I don’t understand why ViTMAEModel produces different results when it is called “directly” vs. using models’ embeddings and encoder properties. Mask ratio was set to 0.
from transformers import AutoImageProcessor, ViTMAEModel
import torch
from PIL import Image
import requests
url = "http://images.cocodataset.org/val2017/000000039769.jpg"
image = Image.open(requests.get(url, stream=True).raw)
image_processor = AutoImageProcessor.from_pretrained("facebook/vit-mae-base")
model = ViTMAEModel.from_pretrained("facebook/vit-mae-base")
inputs = image_processor(images=image, return_tensors="pt")

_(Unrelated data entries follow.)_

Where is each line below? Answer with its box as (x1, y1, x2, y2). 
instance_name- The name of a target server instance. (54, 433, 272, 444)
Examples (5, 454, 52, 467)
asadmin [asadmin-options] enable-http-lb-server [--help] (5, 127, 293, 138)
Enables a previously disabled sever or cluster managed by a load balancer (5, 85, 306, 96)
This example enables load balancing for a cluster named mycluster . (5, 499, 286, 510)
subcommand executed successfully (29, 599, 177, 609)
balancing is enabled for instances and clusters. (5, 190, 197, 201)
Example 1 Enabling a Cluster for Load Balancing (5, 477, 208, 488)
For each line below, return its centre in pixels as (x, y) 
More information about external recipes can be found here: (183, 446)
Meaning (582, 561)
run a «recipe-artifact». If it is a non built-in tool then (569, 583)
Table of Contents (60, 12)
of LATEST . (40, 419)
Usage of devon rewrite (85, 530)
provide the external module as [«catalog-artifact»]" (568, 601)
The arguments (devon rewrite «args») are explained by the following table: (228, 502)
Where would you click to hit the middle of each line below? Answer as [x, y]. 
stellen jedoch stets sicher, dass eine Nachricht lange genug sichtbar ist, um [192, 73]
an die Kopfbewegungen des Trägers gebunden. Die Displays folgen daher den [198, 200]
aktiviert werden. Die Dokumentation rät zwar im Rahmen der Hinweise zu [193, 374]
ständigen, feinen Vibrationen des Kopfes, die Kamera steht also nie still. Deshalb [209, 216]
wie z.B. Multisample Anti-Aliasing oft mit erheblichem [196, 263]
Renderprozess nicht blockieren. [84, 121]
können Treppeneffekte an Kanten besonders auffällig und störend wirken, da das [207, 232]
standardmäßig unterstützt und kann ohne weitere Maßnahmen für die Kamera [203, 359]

model.config.mask_ratio = 0
emb, _, _ = model.embeddings(**inputs)
#1 False
print(torch.all(model.encoder(emb, output_hidden_states=True).hidden_states[12] == model(**inputs,output_hidden_states=True).hidden_states[12]).item())
#2 False
norm = torch.nn.LayerNorm(model.config.hidden_size, eps=model.config.layer_norm_eps)
print(torch.all(model(**inputs)[0] == norm(model(**inputs, output_hidden_states=True).hidden_states[12])).item())
Why in case 1 hidden states are not equal and in case 2 layer normalization of last hidden state obtained with encoder not equal to last_hidden_state obtained “directly”?